With its thatched cottages watched over by the Langeberg range, Montagu is a sleepy Route 62 getaway offering abundant outdoor activities and country charm at its purest. By James Bainbridge
1. Out and about
Montagu regularly scales its way on to lists of the world’s favourite climbing spots, with varied sports-climbing routes such as Legoland (so named because of its blocky appearance). The local climbing routes benefit from dependably dry weather, and are suitable for climbers from beginners to pros. The latter group can really test their mettle on Mazawattee, South Africa’s toughest. For climbing information and instruction, check out Montagu Rock Climbing and Climb ZA – both are run by local guides Justin and Riki Lawson. Much of the climbing takes place on the wrinkly sandstone and quartzite cliff faces overlooking Route 62 in Cogmanskloof, the dramatic pass in the Langeberg.
082 696 4067
2. Out and about
Established in 1851, Montagu is a spot full of history. Its thatched, white 19th-century buildings and national monuments house at least a weekend’s worth of museums and galleries. Start a historical tour in Cogmanskloof, the pass built by the great road engineer Thomas Bain. Here, Route 62 squeezes through South Africa’s oldest road tunnel – a rocky arch topped by a British fort dating to the South African War. In town, Montagu Museum and Art Gallery (cnr Long and Kohler streets) exhibits local artwork, including oils and etchings by the late François Krige, in a century-old KWV warehouse. Nearby, Joubert House (25 Long Street) is the town’s oldest dwelling, built in 1853, with a kitchen floor made of peach pips and beeswax.
023 614 1950, www.montagu.org.za
3. Out and about
Protea Farm, some 30 km north-west of Montagu, offers a novel way to see the Langeberg – from the back of a tractor. For 30 years, its specially customised tractor and trailer, both kitted out with seats and awnings, have chugged to 1 500m for wide views of the Koo and Robertson Valleys. The topography below is stunning in every season; highlights include spring blossoms, apple and pear orchards in autumn colours, and flowering proteas in the winter snow. The tractor trip (R120 pp) is offered on Wednesday and Saturday mornings, with the option of finishing off the outing with a hearty potjiekos (R120 pp extra).

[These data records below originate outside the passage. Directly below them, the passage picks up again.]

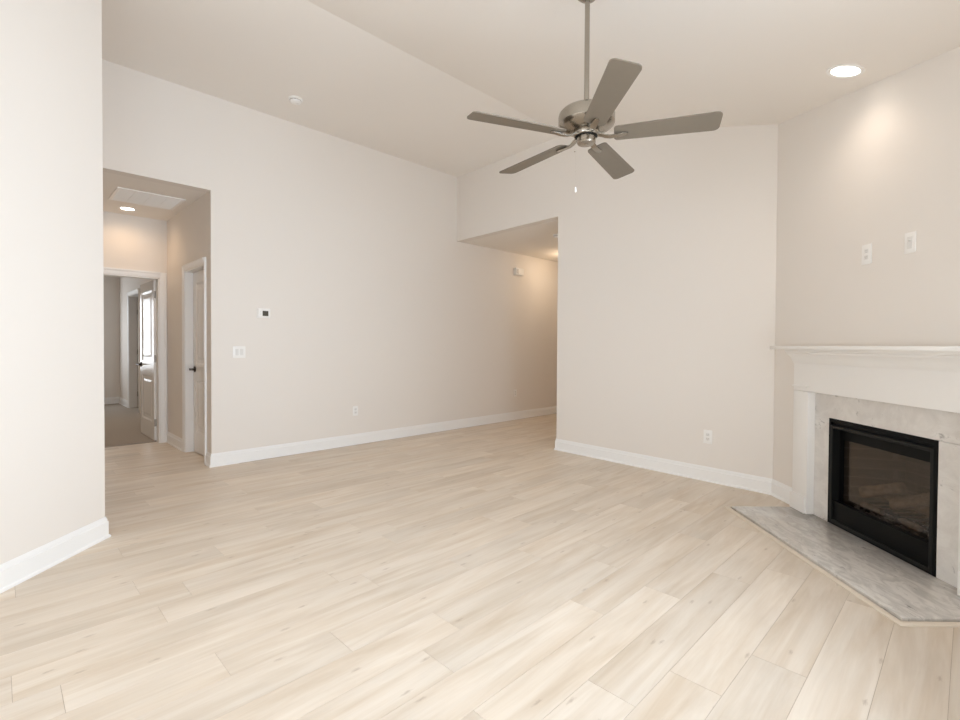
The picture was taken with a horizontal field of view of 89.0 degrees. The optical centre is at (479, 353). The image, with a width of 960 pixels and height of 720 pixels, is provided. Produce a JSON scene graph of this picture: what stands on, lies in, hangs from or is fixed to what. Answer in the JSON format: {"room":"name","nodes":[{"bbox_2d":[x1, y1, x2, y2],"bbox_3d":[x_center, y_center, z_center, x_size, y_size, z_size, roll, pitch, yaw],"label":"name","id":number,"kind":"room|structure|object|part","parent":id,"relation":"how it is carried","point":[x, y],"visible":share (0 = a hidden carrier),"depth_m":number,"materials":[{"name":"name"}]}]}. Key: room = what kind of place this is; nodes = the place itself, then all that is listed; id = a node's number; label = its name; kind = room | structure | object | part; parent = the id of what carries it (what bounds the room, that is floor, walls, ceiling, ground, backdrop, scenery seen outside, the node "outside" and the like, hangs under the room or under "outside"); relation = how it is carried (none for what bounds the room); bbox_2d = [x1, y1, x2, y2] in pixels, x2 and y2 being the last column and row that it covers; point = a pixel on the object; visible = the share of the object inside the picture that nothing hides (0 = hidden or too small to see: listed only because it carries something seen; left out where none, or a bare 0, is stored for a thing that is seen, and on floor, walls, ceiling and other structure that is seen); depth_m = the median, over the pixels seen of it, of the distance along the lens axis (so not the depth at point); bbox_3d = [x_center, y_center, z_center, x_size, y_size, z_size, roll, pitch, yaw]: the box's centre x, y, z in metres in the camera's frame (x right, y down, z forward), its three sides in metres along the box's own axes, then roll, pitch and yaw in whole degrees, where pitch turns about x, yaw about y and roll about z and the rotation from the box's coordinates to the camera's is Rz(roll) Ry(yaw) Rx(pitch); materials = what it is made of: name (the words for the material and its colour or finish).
{"room":"living room","nodes":[
{"label":"living room","id":0,"kind":"room"},
{"bbox_2d":[0,0,104,564],"bbox_3d":[-3.364,-0.664,0.886,4.483,3.752,1.844,-1,1,-45],"label":"wall","id":1,"kind":"structure","parent":0,"point":[52,442],"depth_m":2.67,"materials":[{"name":"white paint"}]},
{"bbox_2d":[0,517,110,593],"bbox_3d":[-3.362,1.126,0.931,4.504,0.132,1.882,-1,1,-45],"label":"baseboard","id":2,"kind":"structure","parent":1,"relation":"attached to","point":[13,572],"depth_m":2.68,"materials":[{"name":"white paint"}]},
{"bbox_2d":[103,276,119,397],"bbox_3d":[-8.533,-0.344,8.813,3.510,2.763,0.140,-1,1,-45],"label":"wall","id":3,"kind":"structure","parent":0,"point":[110,283],"depth_m":9.83,"materials":[{"name":"white paint"}]},
{"bbox_2d":[104,397,127,407],"bbox_3d":[-8.189,0.972,8.416,3.360,0.132,0.948,-1,1,-45],"label":"baseboard","id":4,"kind":"structure","parent":3,"relation":"attached to","point":[109,400],"depth_m":9.80,"materials":[{"name":"white paint"}]},
{"bbox_2d":[104,403,156,447],"bbox_3d":[-6.279,1.117,7.544,4.900,0.108,5.180,-1,1,-45],"label":"floor","id":5,"kind":"structure","parent":0,"point":[122,424],"depth_m":7.15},
{"bbox_2d":[103,211,167,430],"bbox_3d":[-4.884,-0.256,5.166,3.550,2.783,0.120,-1,1,-45],"label":"wall","id":6,"kind":"structure","parent":0,"point":[129,242],"depth_m":5.83,"materials":[{"name":"white paint"}]},
{"bbox_2d":[103,267,166,442],"bbox_3d":[-4.273,0.058,5.766,0.965,2.104,0.138,-1,1,-45],"label":"trim","id":7,"kind":"structure","parent":6,"relation":"attached to","point":[161,316],"depth_m":6.03,"materials":[{"name":"white paint"}]},
{"bbox_2d":[136,280,156,439],"bbox_3d":[-4.325,0.084,6.369,0.154,2.000,0.800,-1,1,-45],"label":"door","id":8,"kind":"structure","parent":6,"relation":"in","point":[147,363],"depth_m":6.32,"materials":[{"name":"white paint"}]},
{"bbox_2d":[119,277,151,412],"bbox_3d":[-5.509,-0.317,8.173,0.120,2.763,5.030,-1,1,-45],"label":"wall","id":9,"kind":"structure","parent":0,"point":[126,285],"depth_m":9.55,"materials":[{"name":"white paint"}]},
{"bbox_2d":[127,289,139,412],"bbox_3d":[-6.264,-0.048,8.923,0.138,2.178,1.022,-1,1,-45],"label":"trim","id":10,"kind":"structure","parent":9,"relation":"attached to","point":[132,299],"depth_m":9.22,"materials":[{"name":"white paint"}]},
{"bbox_2d":[137,297,138,406],"bbox_3d":[-6.200,-0.021,9.570,0.870,2.080,0.154,-1,1,-45],"label":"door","id":11,"kind":"structure","parent":9,"relation":"in","point":[137,297],"depth_m":9.27,"materials":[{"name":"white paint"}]},
{"bbox_2d":[103,172,205,220],"bbox_3d":[-3.704,-1.670,5.092,1.300,0.100,1.624,-1,1,-45],"label":"ceiling","id":12,"kind":"structure","parent":0,"point":[111,181],"depth_m":4.97,"materials":[{"name":"white paint"}]},
{"bbox_2d":[118,206,135,210],"bbox_3d":[-3.968,-1.625,5.496,0.170,0.006,0.170,-1,1,-45],"label":"recessed light","id":13,"kind":"object","parent":12,"relation":"in","point":[120,207],"visible":1,"depth_m":5.48,"materials":[{"name":"white plastic"}]},
{"bbox_2d":[108,187,185,209],"bbox_3d":[-3.495,-1.614,5.127,0.585,0.010,0.550,-1,1,-45],"label":"ceiling vent","id":14,"kind":"object","parent":12,"relation":"in","point":[120,194],"visible":1,"depth_m":5.10,"materials":[{"name":"white plastic"}]},
{"bbox_2d":[167,193,207,451],"bbox_3d":[-3.276,-0.253,5.540,0.120,2.783,1.614,-1,1,-45],"label":"wall","id":15,"kind":"structure","parent":0,"point":[186,230],"depth_m":5.70,"materials":[{"name":"white paint"}]},
{"bbox_2d":[166,431,182,451],"bbox_3d":[-3.639,1.047,5.819,0.022,0.132,0.748,-1,1,-45],"label":"baseboard","id":16,"kind":"structure","parent":15,"relation":"attached to","point":[175,441],"depth_m":5.82,"materials":[{"name":"white paint"}]},
{"bbox_2d":[182,257,206,463],"bbox_3d":[-3.032,0.071,5.285,0.138,2.106,0.842,-1,1,-45],"label":"trim","id":17,"kind":"structure","parent":15,"relation":"attached to","point":[187,276],"depth_m":5.51,"materials":[{"name":"white paint"}]},
{"bbox_2d":[189,270,203,455],"bbox_3d":[-3.024,0.107,5.294,0.094,2.015,0.680,-1,1,-45],"label":"door","id":18,"kind":"structure","parent":15,"relation":"in","point":[198,277],"depth_m":5.41,"materials":[{"name":"white paint"}]},
{"bbox_2d":[102,59,557,453],"bbox_3d":[-2.016,-0.730,5.559,13.220,3.752,0.120,-1,1,-45],"label":"wall","id":19,"kind":"structure","parent":0,"point":[368,286],"depth_m":5.71,"materials":[{"name":"white paint"}]},
{"bbox_2d":[233,346,244,357],"bbox_3d":[-2.478,-0.011,5.026,0.122,0.120,0.008,-1,1,-45],"label":"light switch","id":20,"kind":"object","parent":19,"relation":"attached to","point":[238,351],"visible":1,"depth_m":5.02,"materials":[{"name":"white plastic"}]},
{"bbox_2d":[257,308,269,317],"bbox_3d":[-2.295,-0.425,5.186,0.140,0.104,0.026,-1,1,-45],"label":"thermostat","id":21,"kind":"object","parent":19,"relation":"attached to","point":[261,312],"visible":1,"depth_m":5.17,"materials":[{"name":"white plastic"}]},
{"bbox_2d":[353,406,357,415],"bbox_3d":[-1.527,0.707,5.986,0.072,0.117,0.008,-1,1,-45],"label":"wall outlet","id":22,"kind":"object","parent":19,"relation":"attached to","point":[355,408],"visible":1,"depth_m":5.98,"materials":[{"name":"white plastic"}]},
{"bbox_2d":[204,406,556,467],"bbox_3d":[-0.075,1.040,7.531,7.492,0.132,0.174,-1,1,-45],"label":"baseboard","id":23,"kind":"structure","parent":19,"relation":"attached to","point":[266,452],"depth_m":5.98,"materials":[{"name":"white paint"}]},
{"bbox_2d":[514,268,523,275],"bbox_3d":[0.645,-1.343,8.066,0.210,0.124,0.052,-1,1,-45],"label":"door chime","id":24,"kind":"object","parent":19,"relation":"attached to","point":[517,271],"visible":1,"depth_m":8.03,"materials":[{"name":"white plastic"}]},
{"bbox_2d":[0,413,959,719],"bbox_3d":[-0.565,1.217,4.130,13.200,0.120,7.720,-1,1,-45],"label":"floor","id":25,"kind":"structure","parent":0,"point":[493,571],"depth_m":2.29,"materials":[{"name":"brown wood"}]},
{"bbox_2d":[724,506,959,627],"bbox_3d":[2.135,1.180,2.936,0.563,0.020,1.595,0,1,1],"label":"hearth slab","id":26,"kind":"object","parent":25,"relation":"on","point":[903,593],"visible":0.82,"depth_m":2.67,"materials":[{"name":"stone"}]},
{"bbox_2d":[770,346,959,595],"bbox_3d":[2.322,0.564,2.951,0.199,1.214,1.660,0,1,1],"label":"fireplace mantel","id":27,"kind":"object","parent":26,"relation":"on","point":[928,377],"visible":1,"depth_m":3.00,"materials":[{"name":"white paint"}]},
{"bbox_2d":[770,346,959,351],"bbox_3d":[2.325,-0.030,2.942,0.199,0.025,1.660,0,1,1],"label":"mantel shelf","id":28,"kind":"object","parent":27,"relation":"attached to","point":[787,348],"depth_m":2.83,"materials":[{"name":"white paint"}]},
{"bbox_3d":[2.366,0.035,2.942,0.116,0.104,1.550,0,1,1],"label":"crown moulding","id":29,"kind":"part","parent":27,"relation":"part of","materials":[{"name":"white paint"}]},
{"bbox_2d":[463,220,557,261],"bbox_3d":[1.911,-1.683,7.932,4.288,0.100,2.016,-1,1,-45],"label":"ceiling","id":30,"kind":"structure","parent":0,"point":[537,241],"depth_m":7.13,"materials":[{"name":"white paint"}]},
{"bbox_2d":[102,0,959,176],"bbox_3d":[-1.391,-1.999,2.005,9.120,1.216,6.006,-1,1,-45],"label":"ceiling","id":31,"kind":"structure","parent":0,"point":[403,79],"depth_m":3.69,"materials":[{"name":"white paint"}]},
{"bbox_2d":[288,96,302,104],"bbox_3d":[-1.840,-2.511,4.870,0.136,0.047,0.136,-1,1,-45],"label":"smoke detector","id":32,"kind":"object","parent":31,"relation":"attached to","point":[295,100],"visible":1,"depth_m":4.84,"materials":[{"name":"white plastic"}]},
{"bbox_2d":[467,0,722,191],"bbox_3d":[0.570,-1.426,2.679,1.288,1.111,1.273,-1,1,-45],"label":"ceiling fan","id":33,"kind":"object","parent":31,"relation":"hanging from","point":[585,120],"visible":1,"depth_m":2.54,"materials":[{"name":"silver metal"}]},
{"bbox_3d":[0.195,-1.180,2.510,0.522,0.034,0.139,0,1,-20],"label":"blade","id":34,"kind":"part","parent":33,"relation":"part of","materials":[{"name":"grey wood"}]},
{"bbox_3d":[0.328,-1.171,2.969,0.139,0.041,0.522,0,1,-38],"label":"blade","id":35,"kind":"part","parent":33,"relation":"part of","materials":[{"name":"grey wood"}]},
{"bbox_3d":[0.805,-1.168,2.984,0.138,0.046,0.522,1,1,34],"label":"blade","id":36,"kind":"part","parent":33,"relation":"part of","materials":[{"name":"grey wood"}]},
{"bbox_3d":[0.592,-1.182,2.243,0.138,0.046,0.522,0,1,-2],"label":"blade","id":37,"kind":"part","parent":33,"relation":"part of","materials":[{"name":"grey wood"}]},
{"bbox_3d":[0.967,-1.176,2.537,0.522,0.040,0.138,1,1,16],"label":"blade","id":38,"kind":"part","parent":33,"relation":"part of","materials":[{"name":"grey wood"}]},
{"bbox_2d":[826,64,864,77],"bbox_3d":[2.202,-1.698,2.943,0.194,0.058,0.191,0,1,-14],"label":"recessed light","id":39,"kind":"object","parent":31,"relation":"in","point":[843,70],"visible":1,"depth_m":2.94,"materials":[{"name":"white plastic"}]},
{"bbox_2d":[457,124,777,478],"bbox_3d":[1.125,-0.713,5.589,0.301,3.752,4.267,-1,1,-44],"label":"wall","id":40,"kind":"structure","parent":0,"point":[666,311],"depth_m":4.77,"materials":[{"name":"white paint"}]},
{"bbox_2d":[703,430,711,443],"bbox_3d":[2.073,0.761,4.444,0.008,0.124,0.078,0,1,-42],"label":"wall outlet","id":41,"kind":"object","parent":40,"relation":"attached to","point":[707,437],"visible":1,"depth_m":4.44,"materials":[{"name":"white plastic"}]},
{"bbox_2d":[773,46,959,486],"bbox_3d":[2.498,-0.447,2.881,0.140,3.320,2.497,0,1,1],"label":"wall","id":42,"kind":"structure","parent":0,"point":[877,163],"depth_m":3.05,"materials":[{"name":"white paint"}]},
{"bbox_2d":[554,439,791,503],"bbox_3d":[3.177,1.078,6.255,4.674,0.132,2.553,-1,1,-45],"label":"baseboard","id":43,"kind":"structure","parent":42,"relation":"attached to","point":[769,486],"depth_m":4.60,"materials":[{"name":"white paint"}]},
{"bbox_2d":[861,243,871,264],"bbox_3d":[2.427,-0.621,3.066,0.008,0.124,0.078,0,1,1],"label":"wall outlet","id":44,"kind":"object","parent":42,"relation":"attached to","point":[866,249],"visible":1,"depth_m":3.06,"materials":[{"name":"white plastic"}]},
{"bbox_2d":[827,418,938,576],"bbox_3d":[2.608,0.812,2.963,0.426,0.718,0.809,0,1,1],"label":"gas fireplace","id":45,"kind":"object","parent":42,"relation":"in","point":[860,455],"visible":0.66,"depth_m":3.12,"materials":[{"name":"black metal"}]},
{"bbox_2d":[860,502,885,515],"bbox_3d":[2.498,0.990,3.106,0.052,0.048,0.160,0,-1,-1],"label":"log","id":46,"kind":"object","parent":45,"relation":"on","point":[880,511],"visible":1,"depth_m":3.08,"materials":[{"name":"wood"}]},
{"bbox_3d":[2.417,1.073,2.970,0.035,0.130,0.731,0,1,1],"label":"panel","id":47,"kind":"part","parent":45,"relation":"part of","materials":[{"name":"black"}]},
{"bbox_2d":[859,481,907,497],"bbox_3d":[2.575,0.875,3.120,0.083,0.168,0.280,0,1,-9],"label":"log","id":48,"kind":"object","parent":45,"relation":"on","point":[868,491],"visible":1,"depth_m":3.10,"materials":[{"name":"wood"}]},
{"bbox_2d":[881,494,928,515],"bbox_3d":[2.651,0.917,2.962,0.112,0.100,0.540,0,1,0],"label":"log","id":49,"kind":"object","parent":45,"relation":"on","point":[924,509],"visible":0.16,"depth_m":2.94,"materials":[{"name":"wood"}]},
{"bbox_2d":[889,492,929,508],"bbox_3d":[2.571,0.869,2.874,0.080,0.177,0.292,0,1,-9],"label":"log","id":50,"kind":"object","parent":45,"relation":"in","point":[923,499],"visible":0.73,"depth_m":2.90,"materials":[{"name":"wood"}]},
{"bbox_2d":[897,518,923,531],"bbox_3d":[2.496,0.996,2.826,0.053,0.048,0.140,0,1,2],"label":"log","id":51,"kind":"object","parent":45,"relation":"on","point":[907,523],"visible":1,"depth_m":2.81,"materials":[{"name":"wood"}]},
{"bbox_2d":[813,393,959,587],"bbox_3d":[2.412,0.728,2.953,0.021,0.886,1.129,0,1,1],"label":"marble surround","id":52,"kind":"object","parent":42,"relation":"attached to","point":[942,426],"visible":0.88,"depth_m":2.64,"materials":[{"name":"white stone"}]},
{"bbox_3d":[2.417,0.804,3.445,0.020,0.719,0.146,0,1,1],"label":"leg","id":53,"kind":"part","parent":52,"relation":"part of","materials":[{"name":"white stone"}]},
{"bbox_3d":[2.405,0.819,2.474,0.020,0.719,0.170,0,1,1],"label":"leg","id":54,"kind":"part","parent":52,"relation":"part of","materials":[{"name":"white stone"}]},
{"bbox_2d":[904,231,915,253],"bbox_3d":[2.419,-0.623,2.751,0.016,0.117,0.072,0,1,1],"label":"cable plate","id":55,"kind":"object","parent":42,"relation":"attached to","point":[910,238],"visible":1,"depth_m":2.75,"materials":[{"name":"white plastic"}]}
]}

023 614 3012, proteafarm.co.za
4. Out and about
Pick up a free map from the tourism office on Bath Street and follow hiking trails deep into the Langeberg. When on the 15.6 km Bloupunt and 12.1 km Cogmanskloof trails, you should start nice and early, take all the precautions typically associated with exploring the wilderness, and buy a permit (R30 pp) from the Montagu Mountain Reserve reception in Joubert Park. The 2.2 km Badskloof trail, which follows the Keisie River between Joubert Park and the Avalon Springs resort, is an easy and tranquil walk, for which permits cost R15. Paths run through the fynbos of Montagu Nature Garden, while scenic strolls around town include Piet-se-Pad and the riverside Lovers’ Walk.

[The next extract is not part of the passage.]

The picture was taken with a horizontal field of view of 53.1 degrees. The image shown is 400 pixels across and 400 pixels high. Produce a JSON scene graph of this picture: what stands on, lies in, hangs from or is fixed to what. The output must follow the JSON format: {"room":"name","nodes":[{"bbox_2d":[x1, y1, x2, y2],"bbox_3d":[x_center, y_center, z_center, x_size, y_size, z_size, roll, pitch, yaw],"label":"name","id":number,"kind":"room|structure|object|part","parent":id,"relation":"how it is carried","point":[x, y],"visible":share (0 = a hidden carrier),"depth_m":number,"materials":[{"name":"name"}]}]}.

Tourism office, 023 614 2471
5. Eat and drink
One of Montagu’s newest eateries, this country bistro is a stunning example of the new ‘Boere chic’ look – replete with white walls, rustic furniture and tin-basin lampshades. One wall is adorned with planks from fruit boxes and antelope antlers, while a small shop sells quirky artefacts, from beaded poodle fridge magnets to recycled picture frames. The food makes Boere Bistro a great stop for breakfast, lunch, coffee and cake, or a craft beer. In addition to the regular menu, the harvest table heaves with goodies such as gourmet sandwiches, lasagne, salad and moussaka in a big zucchini from the chef’s garden. Free WiFi and a few local ales (the likes of Saggy Stone) are two more reasons to linger on the shaded stoep overlooking Montagu’s main drag.
27 Bath Street, 023 614 1145
6. Eat and drink
Ye Olde Tavern
This long-running favourite serves hearty South African classics in the atmospheric setting of a historical house. Dishes including lamb shank, Cape Malay chicken curry, bobotie, steaks and Montagu’s best pizzas keep tourists and locals coming back. Book ahead during the holidays for a seat in the cosy interior or on the stoep, with its view of Montagu’s prettiest street and elegant Dutch Reformed Church. If you do have to wait for a seat, Ye Olde Tavern also has a bar and the town’s convivial Irish pub, Mulligan’s, is nearby. Dinner only.
Church Street, 023 614 2398
AA Quality Assured accommodation in and around Montagu
In Abundance Guest House
(AA Quality Assured Superior status)
The four suites at In Abundance are individually styled, personal, inviting and extremely comfortable. Staying in the quaint little town, you can expect warm country hospitality mixed with contemporary facilities, which include en-suite rooms with super-sized beds, elegant linen, a 10m swimming pool and a beautifully secluded garden.
A few restaurants are within walking distance, although the views of the surrounding mountains will have you sitting on the deck soaking it all in for hours on end.
There is unlimited high-speed WiFi, air conditioning, DStv and wholesome country breakfasts to keep you going when you head out for the day.
Corner of Bath and Rose streets
023 614 2099, 083 285 3040
Anchorage Inn Guest House
(AA Quality Assured Highly Recommended status)
At Anchorage Inn, you can choose between the bed-and-breakfast or equipped self-catering options. All units have private entrances, as well as fridges, TVs, en-suite bathrooms and complimentary tea and coffee. If you opt for the farm breakfasts, you definitely won’t be disappointed.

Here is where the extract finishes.